- Develop a hypothesis on which pot you believe will contain the highest biodiversity.
Hypothesis = If one pot has direct exposure to sunlight it will have the highest level of growth and production.
- Based on the results of your experiment, would you reject or accept the hypothesis that you produced in question 1? Explain how you determined this.
Accept/Reject = I would accept the hypothesis based solely on that the direct sunlight provided the growth need. The plant with direct sunlight is full in the pot and vibrant. The plant away from direct sunlight looks as though it is struggling. The plant is leaning into the sunlight which shows it really does need sunlight to survive.
- If each pot was a sample you found in a group of wildflowers, would you determine based on the diversity of flowers that the ecosystem is healthy? Why or why not.
Answer = I would say that each sample would have results of a healthy ecosystem based on the diversity in each sample. Each plant has samples of all five seeded plants planted and yielded results in two weeks.Both specimens have results. I would say the ecosystem sample that was not in direct sunlight did not show signs of a healthier ecosystem. I believe that the temperature and light changes could have played a part in the results. Looking at the photo shows the struggle as it leans for the sunlight. The other sample the on the window sill is very full and vibrant.
- How does biodiversity contribute to the overall health of an ecosystem? Provide specific examples and utilize at least one scholarly resource to back your answer.
Biodiversity is an important feature to maintain a healthy, survivable ecosystem. As demonstrated in the lab, the ecosystem consists of different populations at different levels of the food chain (Kangas, 2004). These populations support each other, and each at every level; play a specific role necessary for the health of the ecosystem. Lichens, break down organic material and as a byproduct produce nutrient rich soil. The nutrients are then used by plants (flowers and trees) to grow and produce food for consumers. In addition, bees help plants grow, as they are primary pollinators. Assume an ecosystem in which only one species at each level exist. This would be a very fragile ecosystem.

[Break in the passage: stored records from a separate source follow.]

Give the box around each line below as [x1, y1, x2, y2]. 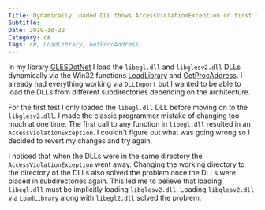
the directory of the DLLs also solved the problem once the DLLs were [8, 168, 237, 178]
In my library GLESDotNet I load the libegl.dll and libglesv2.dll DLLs [8, 62, 241, 72]
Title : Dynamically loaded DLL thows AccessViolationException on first [8, 11, 252, 20]
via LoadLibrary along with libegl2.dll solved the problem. [8, 193, 202, 203]
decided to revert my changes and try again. [8, 136, 152, 146]
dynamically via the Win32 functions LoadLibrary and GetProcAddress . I [8, 71, 243, 80]
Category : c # [8, 33, 51, 42]
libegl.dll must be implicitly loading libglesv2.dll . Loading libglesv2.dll [8, 185, 255, 194]
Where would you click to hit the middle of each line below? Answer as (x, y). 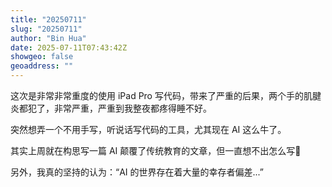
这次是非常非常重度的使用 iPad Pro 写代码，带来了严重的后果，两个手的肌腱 (166, 95)
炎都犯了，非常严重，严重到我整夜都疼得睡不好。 (111, 108)
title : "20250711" (48, 19)
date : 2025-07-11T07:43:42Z (69, 47)
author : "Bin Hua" (48, 38)
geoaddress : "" (42, 66)
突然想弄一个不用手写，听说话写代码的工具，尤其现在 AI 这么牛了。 (148, 129)
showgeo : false (42, 57)
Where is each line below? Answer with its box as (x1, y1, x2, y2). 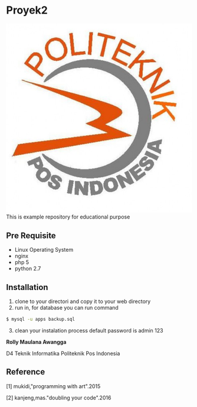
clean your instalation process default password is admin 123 (14, 327, 163, 334)
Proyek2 (6, 4, 48, 17)
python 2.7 (14, 265, 41, 272)
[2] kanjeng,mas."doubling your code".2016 (6, 394, 111, 401)
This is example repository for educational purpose (6, 213, 130, 220)
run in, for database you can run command (14, 304, 119, 311)
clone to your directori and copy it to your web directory (14, 298, 151, 305)
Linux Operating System (14, 246, 74, 253)
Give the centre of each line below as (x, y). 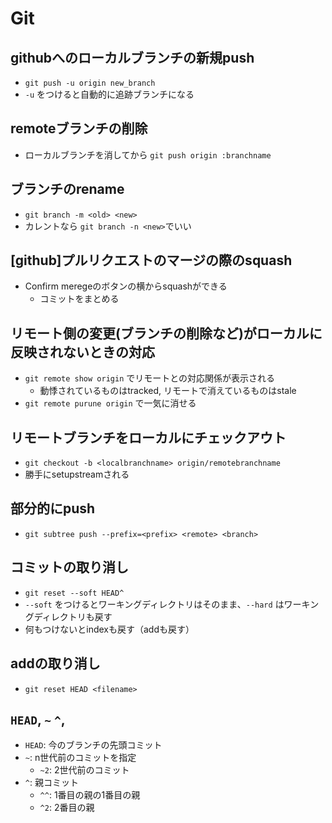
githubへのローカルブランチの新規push (132, 57)
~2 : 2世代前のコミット (84, 770)
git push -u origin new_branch (90, 83)
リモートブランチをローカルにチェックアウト (148, 437)
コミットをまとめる (79, 299)
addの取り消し (55, 663)
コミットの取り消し (69, 567)
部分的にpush (53, 508)
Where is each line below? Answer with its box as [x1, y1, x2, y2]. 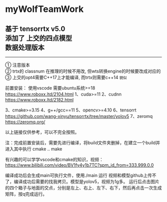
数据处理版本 [5, 43, 45, 52]
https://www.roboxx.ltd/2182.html [5, 97, 74, 102]
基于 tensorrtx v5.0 [5, 24, 66, 33]
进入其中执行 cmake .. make [5, 146, 63, 152]
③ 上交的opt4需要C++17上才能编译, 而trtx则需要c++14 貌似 [5, 75, 127, 80]
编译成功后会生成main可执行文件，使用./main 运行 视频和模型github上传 [5, 173, 153, 178]
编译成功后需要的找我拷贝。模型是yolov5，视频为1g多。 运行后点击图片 [13, 179, 160, 185]
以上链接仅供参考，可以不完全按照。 [5, 129, 80, 135]
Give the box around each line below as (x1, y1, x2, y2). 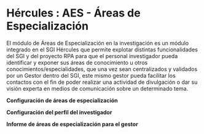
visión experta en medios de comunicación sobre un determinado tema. (6, 84, 189, 92)
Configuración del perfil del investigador (6, 108, 112, 116)
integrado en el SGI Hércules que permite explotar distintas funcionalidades (6, 46, 198, 53)
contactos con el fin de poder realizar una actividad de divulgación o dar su (6, 78, 198, 86)
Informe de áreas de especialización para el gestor (6, 120, 138, 128)
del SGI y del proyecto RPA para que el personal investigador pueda (6, 52, 178, 59)
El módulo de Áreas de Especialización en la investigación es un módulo (6, 39, 189, 47)
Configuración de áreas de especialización (6, 97, 118, 104)
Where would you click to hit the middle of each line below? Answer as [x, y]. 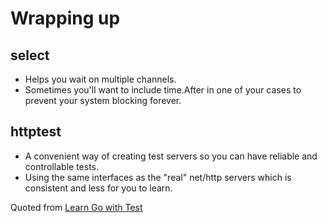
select [30, 55]
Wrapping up [65, 18]
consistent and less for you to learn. [98, 188]
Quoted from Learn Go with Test [76, 207]
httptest [36, 132]
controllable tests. [62, 166]
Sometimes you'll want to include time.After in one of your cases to [163, 90]
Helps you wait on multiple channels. [100, 79]
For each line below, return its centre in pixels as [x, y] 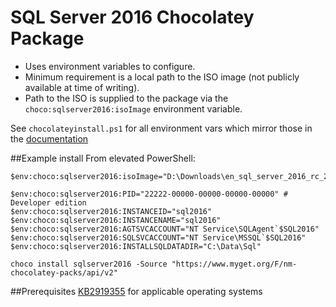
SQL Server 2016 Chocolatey [132, 17]
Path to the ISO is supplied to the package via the [126, 98]
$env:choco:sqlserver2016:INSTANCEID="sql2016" [111, 211]
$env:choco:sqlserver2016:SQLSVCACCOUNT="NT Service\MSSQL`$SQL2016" [158, 237]
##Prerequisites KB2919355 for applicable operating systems [136, 291]
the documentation [49, 138]
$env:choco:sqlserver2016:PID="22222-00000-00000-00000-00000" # [149, 194]
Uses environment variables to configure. [110, 66]
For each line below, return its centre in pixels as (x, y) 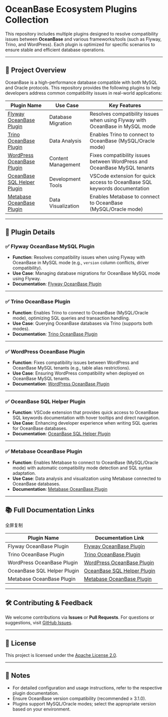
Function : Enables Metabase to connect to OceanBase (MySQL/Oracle (85, 462)
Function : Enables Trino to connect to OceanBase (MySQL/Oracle (80, 312)
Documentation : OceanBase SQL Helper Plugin (61, 434)
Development (65, 179)
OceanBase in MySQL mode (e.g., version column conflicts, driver (80, 263)
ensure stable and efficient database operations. (55, 50)
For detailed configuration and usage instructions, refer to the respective (87, 687)
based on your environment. (41, 709)
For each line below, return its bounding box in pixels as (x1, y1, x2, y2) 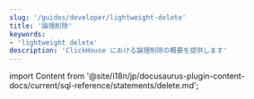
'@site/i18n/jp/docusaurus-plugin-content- (86, 70, 245, 81)
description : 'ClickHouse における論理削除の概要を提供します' (9, 46, 228, 55)
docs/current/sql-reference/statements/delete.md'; (9, 80, 199, 91)
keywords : (9, 29, 47, 38)
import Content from (9, 70, 85, 81)
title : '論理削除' (9, 21, 74, 30)
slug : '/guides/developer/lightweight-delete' (9, 12, 187, 22)
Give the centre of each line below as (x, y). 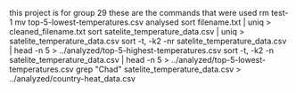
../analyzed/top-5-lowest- (218, 60)
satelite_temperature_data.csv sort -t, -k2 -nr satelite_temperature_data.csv (148, 41)
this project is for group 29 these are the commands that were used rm (139, 13)
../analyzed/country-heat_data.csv (73, 78)
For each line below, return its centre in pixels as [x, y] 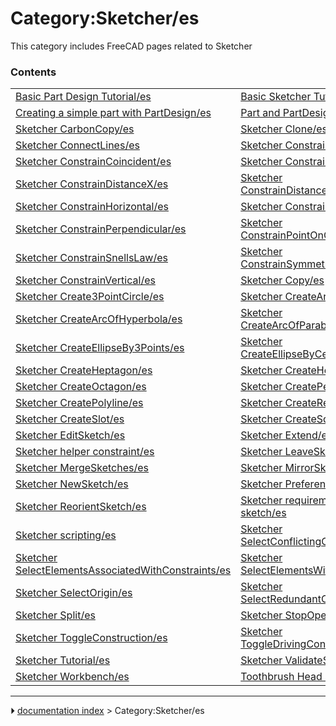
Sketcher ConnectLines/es [77, 145]
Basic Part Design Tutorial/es [83, 97]
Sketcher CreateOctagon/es [81, 387]
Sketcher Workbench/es [72, 677]
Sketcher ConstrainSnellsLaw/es [91, 258]
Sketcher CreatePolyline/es [79, 403]
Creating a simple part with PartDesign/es [113, 113]
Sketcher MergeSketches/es [82, 468]
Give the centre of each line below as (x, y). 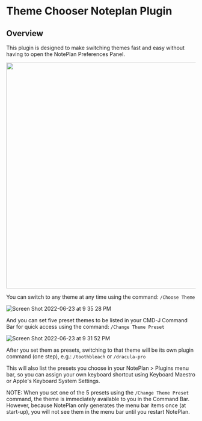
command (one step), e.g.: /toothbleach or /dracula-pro (76, 356)
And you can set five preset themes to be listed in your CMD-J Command (97, 320)
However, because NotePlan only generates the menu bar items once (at (96, 405)
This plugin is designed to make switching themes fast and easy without (96, 48)
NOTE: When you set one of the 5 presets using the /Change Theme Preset (98, 392)
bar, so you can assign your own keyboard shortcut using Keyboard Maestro (101, 374)
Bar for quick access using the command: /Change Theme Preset (85, 327)
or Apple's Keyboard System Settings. (53, 381)
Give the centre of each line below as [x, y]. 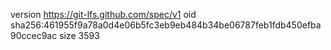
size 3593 [79, 35]
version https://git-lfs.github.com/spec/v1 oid [103, 14]
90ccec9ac [34, 35]
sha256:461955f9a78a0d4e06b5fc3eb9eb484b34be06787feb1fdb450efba [166, 25]
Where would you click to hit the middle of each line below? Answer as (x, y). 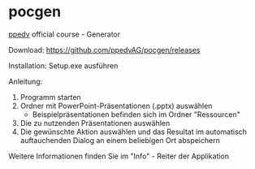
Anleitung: (26, 81)
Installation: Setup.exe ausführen (63, 65)
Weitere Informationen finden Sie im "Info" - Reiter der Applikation (119, 156)
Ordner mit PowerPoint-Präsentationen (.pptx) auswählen (116, 106)
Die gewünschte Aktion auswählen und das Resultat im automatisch (134, 132)
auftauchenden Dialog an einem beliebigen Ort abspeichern (120, 140)
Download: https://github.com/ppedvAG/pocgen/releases (104, 50)
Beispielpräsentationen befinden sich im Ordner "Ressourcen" (136, 114)
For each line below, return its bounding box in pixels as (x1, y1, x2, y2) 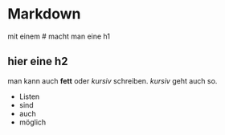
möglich (18, 117, 47, 127)
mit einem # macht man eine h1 (7, 31, 110, 41)
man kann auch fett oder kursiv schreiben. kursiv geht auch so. (7, 76, 218, 85)
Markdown (7, 5, 81, 23)
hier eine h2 (7, 55, 68, 68)
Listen (18, 92, 40, 101)
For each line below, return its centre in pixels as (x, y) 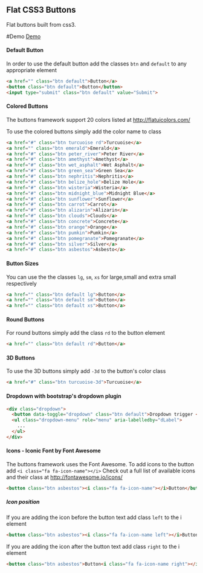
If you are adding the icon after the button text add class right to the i (93, 546)
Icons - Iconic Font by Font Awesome (53, 451)
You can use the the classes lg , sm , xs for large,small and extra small (91, 277)
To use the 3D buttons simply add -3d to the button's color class (86, 371)
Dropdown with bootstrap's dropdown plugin (64, 396)
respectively (22, 283)
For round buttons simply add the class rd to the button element (85, 333)
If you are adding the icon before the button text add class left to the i (94, 517)
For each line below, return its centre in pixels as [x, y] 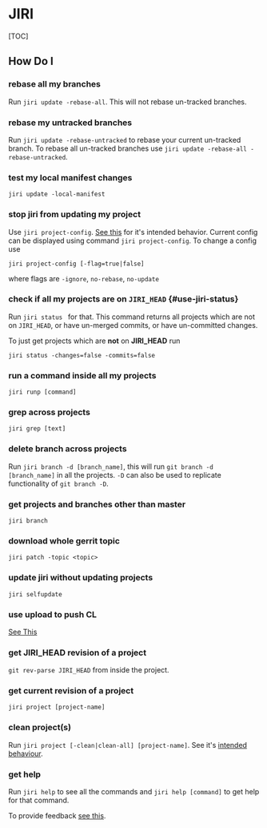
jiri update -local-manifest [57, 194]
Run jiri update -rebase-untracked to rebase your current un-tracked [125, 139]
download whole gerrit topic [64, 540]
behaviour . [26, 753]
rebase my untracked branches [70, 123]
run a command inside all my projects [82, 375]
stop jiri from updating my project [75, 215]
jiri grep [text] [37, 429]
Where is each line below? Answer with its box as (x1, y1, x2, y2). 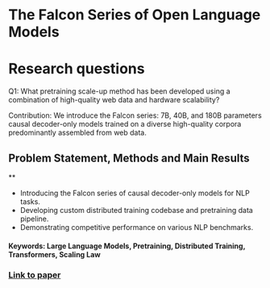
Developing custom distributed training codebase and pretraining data (19, 205, 254, 215)
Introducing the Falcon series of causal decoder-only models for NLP (19, 188, 250, 198)
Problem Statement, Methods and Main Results (8, 151, 250, 165)
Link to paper (8, 269, 61, 281)
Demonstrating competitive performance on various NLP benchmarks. (19, 222, 254, 232)
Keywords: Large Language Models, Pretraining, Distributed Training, (8, 240, 246, 251)
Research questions (8, 60, 145, 78)
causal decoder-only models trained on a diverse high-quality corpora (8, 119, 242, 129)
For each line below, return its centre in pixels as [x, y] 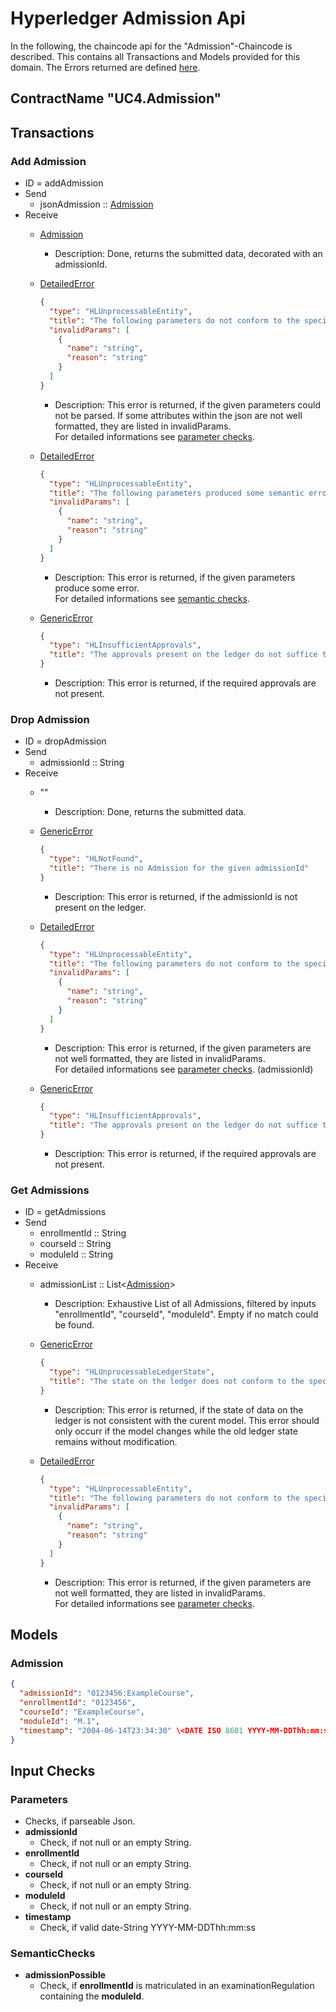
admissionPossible [65, 1975]
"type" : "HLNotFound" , [96, 859]
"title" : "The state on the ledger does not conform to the [176, 1382]
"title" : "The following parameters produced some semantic [176, 493]
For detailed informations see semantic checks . [152, 598]
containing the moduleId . [92, 1996]
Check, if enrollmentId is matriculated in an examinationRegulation [177, 1986]
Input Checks [53, 1770]
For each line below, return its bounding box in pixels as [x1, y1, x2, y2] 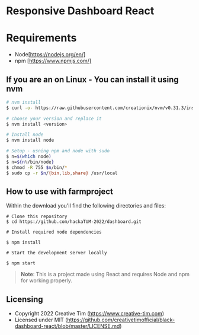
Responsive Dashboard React [6, 4, 155, 18]
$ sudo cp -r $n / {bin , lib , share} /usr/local [6, 170, 118, 176]
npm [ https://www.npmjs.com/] [14, 58, 92, 65]
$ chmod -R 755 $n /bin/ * [6, 164, 68, 170]
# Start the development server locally [6, 250, 108, 256]
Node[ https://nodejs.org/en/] [14, 51, 86, 58]
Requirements [6, 31, 77, 45]
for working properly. [20, 277, 73, 284]
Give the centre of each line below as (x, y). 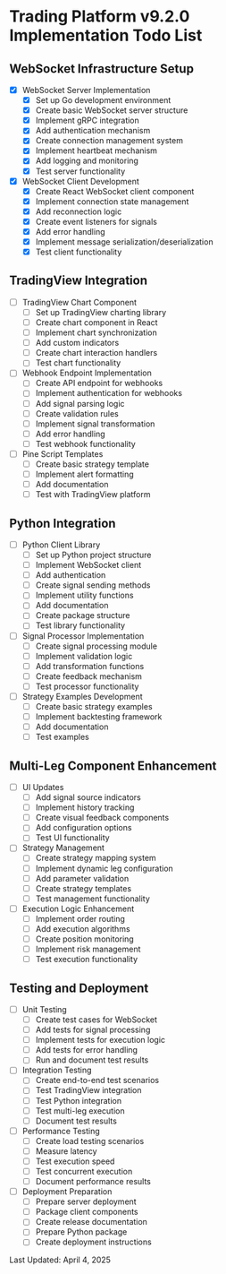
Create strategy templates (84, 888)
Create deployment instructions (93, 1242)
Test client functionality (79, 252)
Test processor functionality (87, 686)
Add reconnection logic (79, 211)
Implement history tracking (85, 807)
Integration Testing (57, 1070)
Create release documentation (91, 1222)
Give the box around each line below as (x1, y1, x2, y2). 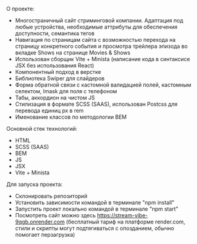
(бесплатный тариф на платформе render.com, (66, 218, 186, 225)
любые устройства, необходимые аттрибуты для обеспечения (15, 24, 178, 30)
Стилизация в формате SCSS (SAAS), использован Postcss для (15, 101, 178, 108)
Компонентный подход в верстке (15, 68, 102, 75)
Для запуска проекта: (6, 181, 63, 188)
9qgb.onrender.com (15, 218, 65, 225)
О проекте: (6, 5, 35, 12)
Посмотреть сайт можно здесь (15, 212, 96, 219)
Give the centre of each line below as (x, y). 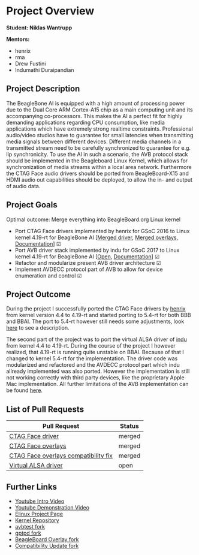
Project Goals (32, 205)
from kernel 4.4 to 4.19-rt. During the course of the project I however (91, 346)
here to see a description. (38, 328)
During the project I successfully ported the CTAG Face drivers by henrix (96, 309)
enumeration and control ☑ (48, 275)
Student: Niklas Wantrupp (39, 28)
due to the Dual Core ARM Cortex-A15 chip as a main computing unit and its (99, 110)
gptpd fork (28, 533)
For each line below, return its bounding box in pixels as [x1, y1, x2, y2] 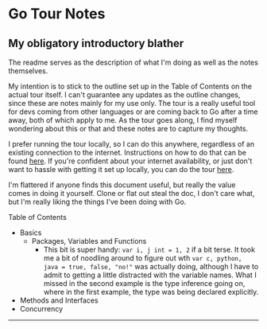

If a toxin were introduced into the soil that eliminated the lichens in this ecosystem, the entire system would collapse. The soil would no longer be nutrient rich, reducing the plants and thus reducing the amount of available energy for higher levels of the ecosystem. If however, there were different species of lichens that each were affected differently by the toxins, then some lichen populations may survive, continuing the important role lichens play in the ecosystem (Singer, 2006).
Bees can be used as another example. While there are many pollinators, bees are the primary source of pollination. We are currently experiencing a global bee colony reduction due to climate change and overuse of pesticides. These changes to the environment affect most bee species. Ecologists are worried about the implications of bee population reduction. This may seriously affect the amount of available plants for human consumption. If however, there were more biodiversity (e.g. a different species of pollinator) this may not be as serious as a problem. The changes affecting the bees might not affect the other species of pollinator thereby mitigating the loss of bee colonies. Sadly, this is not the case. There is no other species that could make up for the loss of bees making this a serious problem we must work towards correcting.
Biodiversity presents the ecological system with back-up measures to replace those that fail for whatever reason. If one measure disappears, another can take it’s place and the system can adjust, and eventually continue as before. The survivability of the ecosystem is directly related to the amount of the biodiversity present (Turk and Bensel, 2011).
References
Kangas, P. (Ed.). (2004). Ecological engineering: principles and practice. CRC Press.
Singer, A. C. (2006). The chemical ecology of pollutant biodegradation: bioremediation and phytoremediation from mechanistic and ecological perspectives. In Phytoremediation rhizoremediation (pp. 5-21). Springer Netherlands.
Turk, J., & Bensel, T. (2011). Contemporary environmental issues: San Diego, CA: Bridgepoint Education, Inc.